Monocarp has $n$ numbers $1, 2, \dots, n$ and a set (initially empty). He adds his numbers to this set $n$ times in some order. During each step, he adds a new number (which has not been present in the set before). In other words, the sequence of added numbers is a permutation of length $n$ .

Every time Monocarp adds an element into the set except for the first time, he writes out a character:

if the element Monocarp is trying to insert becomes the maximum element in the set, Monocarp writes out the character >;
if the element Monocarp is trying to insert becomes the minimum element in the set, Monocarp writes out the character <;
if none of the above, Monocarp writes out the character ?.

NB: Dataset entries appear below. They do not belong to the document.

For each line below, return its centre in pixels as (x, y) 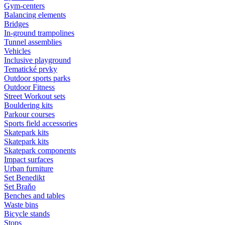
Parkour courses (29, 114)
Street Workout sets (35, 96)
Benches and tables (34, 195)
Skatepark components (40, 150)
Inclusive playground (37, 60)
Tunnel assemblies (33, 42)
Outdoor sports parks (37, 78)
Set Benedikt (24, 177)
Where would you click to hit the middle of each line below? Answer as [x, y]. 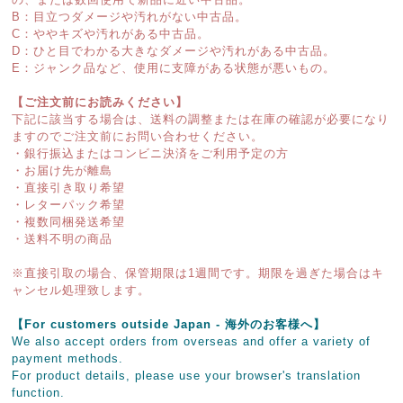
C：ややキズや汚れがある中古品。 [111, 34]
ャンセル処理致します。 [81, 290]
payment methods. [68, 358]
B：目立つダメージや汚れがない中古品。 [130, 17]
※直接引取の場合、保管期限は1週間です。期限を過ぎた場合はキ [198, 273]
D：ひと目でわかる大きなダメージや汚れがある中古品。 [174, 51]
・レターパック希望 [69, 205]
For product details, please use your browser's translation [187, 376]
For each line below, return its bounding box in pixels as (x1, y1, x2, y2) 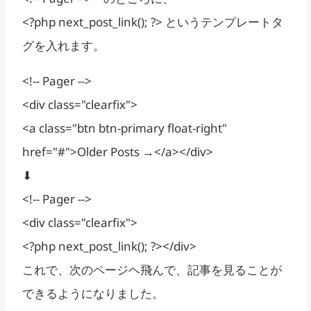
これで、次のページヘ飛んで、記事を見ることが (22, 262, 282, 278)
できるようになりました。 (22, 285, 164, 302)
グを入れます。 (22, 37, 105, 54)
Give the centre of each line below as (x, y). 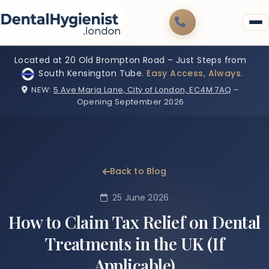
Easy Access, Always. (193, 74)
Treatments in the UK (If (134, 244)
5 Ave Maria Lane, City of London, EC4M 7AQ (143, 89)
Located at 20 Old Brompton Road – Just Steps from (130, 60)
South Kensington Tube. (91, 74)
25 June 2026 (141, 198)
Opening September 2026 (130, 101)
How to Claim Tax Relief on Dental (134, 222)
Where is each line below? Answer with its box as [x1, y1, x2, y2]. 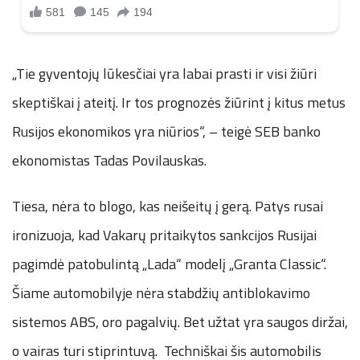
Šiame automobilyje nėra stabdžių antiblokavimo [12, 281, 310, 304]
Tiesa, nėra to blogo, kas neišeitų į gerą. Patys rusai [12, 194, 323, 217]
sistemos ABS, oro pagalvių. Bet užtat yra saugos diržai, [12, 310, 348, 333]
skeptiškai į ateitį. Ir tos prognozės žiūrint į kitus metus [12, 91, 346, 113]
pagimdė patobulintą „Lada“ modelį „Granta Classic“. [12, 252, 326, 275]
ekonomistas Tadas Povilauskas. [12, 149, 207, 171]
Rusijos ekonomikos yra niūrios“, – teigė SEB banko [12, 120, 321, 142]
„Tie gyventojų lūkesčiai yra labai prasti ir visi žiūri [12, 62, 317, 84]
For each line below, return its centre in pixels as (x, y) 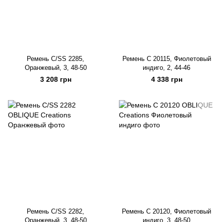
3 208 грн (55, 79)
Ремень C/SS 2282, (55, 211)
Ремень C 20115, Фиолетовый (166, 59)
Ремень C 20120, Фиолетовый (166, 211)
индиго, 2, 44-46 (166, 68)
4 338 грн (166, 79)
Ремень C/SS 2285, (55, 59)
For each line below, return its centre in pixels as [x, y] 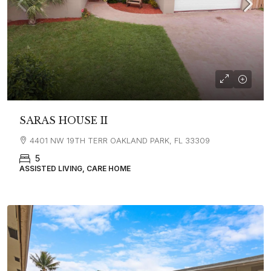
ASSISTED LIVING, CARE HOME [75, 168]
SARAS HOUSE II [64, 120]
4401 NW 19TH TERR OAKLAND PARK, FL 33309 [120, 140]
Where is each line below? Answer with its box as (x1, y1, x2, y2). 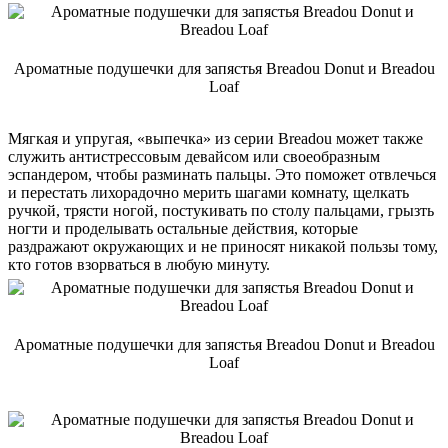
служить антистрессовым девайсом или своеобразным (8, 147, 380, 165)
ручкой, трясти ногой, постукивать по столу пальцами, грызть (8, 201, 434, 219)
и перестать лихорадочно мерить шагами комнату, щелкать (8, 183, 409, 201)
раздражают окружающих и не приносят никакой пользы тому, (8, 237, 438, 255)
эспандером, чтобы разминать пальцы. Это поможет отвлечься (8, 165, 436, 183)
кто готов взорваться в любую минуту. (8, 255, 270, 273)
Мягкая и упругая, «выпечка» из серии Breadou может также (8, 129, 423, 147)
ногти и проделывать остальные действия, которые (8, 219, 358, 237)
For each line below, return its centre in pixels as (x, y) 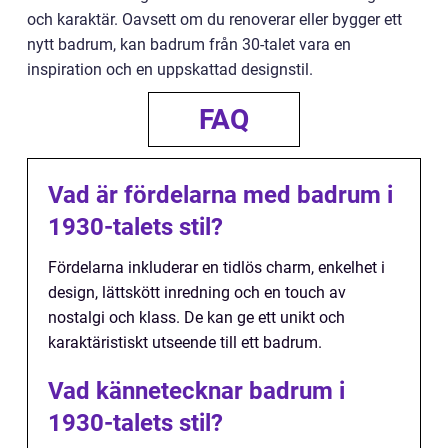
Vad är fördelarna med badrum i (220, 195)
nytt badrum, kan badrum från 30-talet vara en (189, 45)
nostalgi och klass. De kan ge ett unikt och (196, 318)
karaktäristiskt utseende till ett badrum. (185, 343)
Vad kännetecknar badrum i (196, 391)
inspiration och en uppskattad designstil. (170, 70)
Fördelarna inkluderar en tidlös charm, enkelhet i (216, 268)
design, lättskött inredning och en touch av (197, 293)
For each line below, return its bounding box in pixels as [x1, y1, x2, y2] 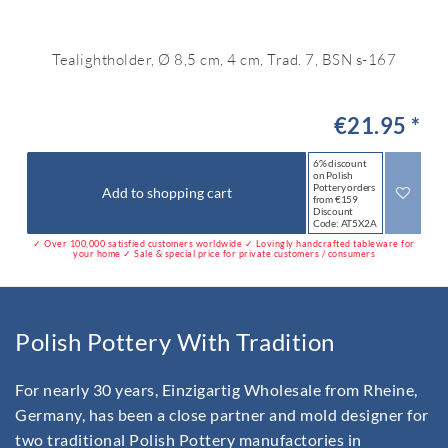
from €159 [312, 192, 359, 205]
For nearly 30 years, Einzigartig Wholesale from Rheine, [15, 380, 418, 400]
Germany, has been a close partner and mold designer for [15, 405, 429, 425]
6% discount [312, 156, 367, 169]
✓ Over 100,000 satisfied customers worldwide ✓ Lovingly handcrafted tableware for [33, 237, 415, 249]
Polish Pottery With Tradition [15, 327, 335, 356]
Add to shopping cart [101, 184, 232, 202]
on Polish [312, 168, 354, 181]
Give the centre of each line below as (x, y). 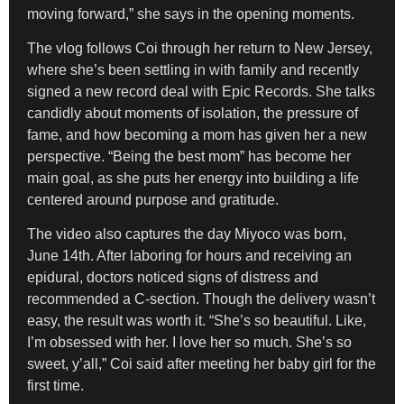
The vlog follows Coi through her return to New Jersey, (200, 48)
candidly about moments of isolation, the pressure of (193, 113)
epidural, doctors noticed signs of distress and (173, 278)
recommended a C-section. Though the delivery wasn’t (201, 299)
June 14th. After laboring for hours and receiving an (189, 256)
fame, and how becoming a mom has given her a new (197, 134)
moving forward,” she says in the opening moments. (191, 14)
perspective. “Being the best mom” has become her (189, 156)
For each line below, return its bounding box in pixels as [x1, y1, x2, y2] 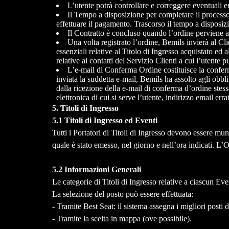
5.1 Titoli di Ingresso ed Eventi [52, 116, 157, 125]
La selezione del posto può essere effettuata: [52, 190, 193, 199]
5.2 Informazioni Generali [52, 165, 143, 174]
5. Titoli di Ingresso [52, 104, 119, 113]
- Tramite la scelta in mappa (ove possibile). [52, 214, 192, 223]

You are given a string $s$ of $n-1$ characters, which represents the characters written out by Monocarp (in the order he wrote them out). You have to process $m$ queries to the string. Each query has the following format:

$i$ $c$ — replace $s_i$ with the character $c$ .

Both before processing the queries and after each query, you have to calculate the number of different ways to order the integers $1, 2, 3, \dots, n$ such that, if Monocarp inserts the integers into the set in that order, he gets the string $s$ . Since the answers might be large, print them modulo $998244353$ .

输入格式

The first line contains two integers $n$ and $m$ ( $2 \le n \le 3 \cdot 10^5$ ; $1 \le m \le 3 \cdot 10^5$ ).

The second line contains the string $s$ , consisting of exactly $n-1$ characters <, > and/or ?.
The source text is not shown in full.